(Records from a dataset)
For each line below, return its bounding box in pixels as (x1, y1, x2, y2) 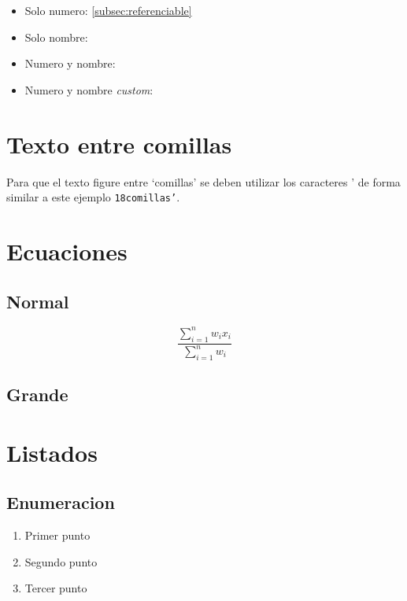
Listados (6, 436, 98, 468)
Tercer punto (24, 580, 87, 596)
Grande (6, 382, 68, 407)
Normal (6, 289, 69, 313)
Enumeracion (6, 490, 115, 514)
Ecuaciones (6, 234, 128, 267)
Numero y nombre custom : (24, 81, 154, 98)
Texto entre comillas (6, 127, 232, 160)
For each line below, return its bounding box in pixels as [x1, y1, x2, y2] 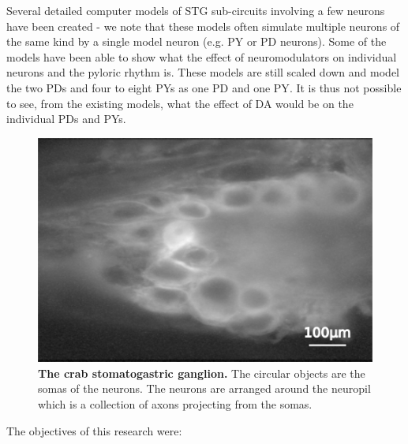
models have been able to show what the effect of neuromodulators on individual [6, 48, 397, 65]
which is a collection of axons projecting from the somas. [38, 395, 313, 412]
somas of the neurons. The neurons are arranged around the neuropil [38, 380, 371, 397]
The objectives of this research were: [6, 422, 182, 438]
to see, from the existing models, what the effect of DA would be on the [6, 95, 354, 111]
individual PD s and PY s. [6, 110, 126, 127]
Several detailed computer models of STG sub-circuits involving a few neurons [6, 2, 385, 18]
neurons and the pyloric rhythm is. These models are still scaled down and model [6, 64, 399, 80]

### Aim of the task
Retype word for word the span of lines above that begins with the line containing "Ecuaciones (6, 234, 128, 267)" and ends with the last line of the records; skip all pictures.

### Output
Ecuaciones (6, 234, 128, 267)
Numero y nombre custom : (24, 81, 154, 98)
Texto entre comillas (6, 127, 232, 160)
For each line below, return its bounding box in pixels as [x1, y1, x2, y2] 
models have been able to show what the effect of neuromodulators on individual [6, 48, 397, 65]
which is a collection of axons projecting from the somas. [38, 395, 313, 412]
somas of the neurons. The neurons are arranged around the neuropil [38, 380, 371, 397]
The objectives of this research were: [6, 422, 182, 438]
to see, from the existing models, what the effect of DA would be on the [6, 95, 354, 111]
individual PD s and PY s. [6, 110, 126, 127]
Several detailed computer models of STG sub-circuits involving a few neurons [6, 2, 385, 18]
neurons and the pyloric rhythm is. These models are still scaled down and model [6, 64, 399, 80]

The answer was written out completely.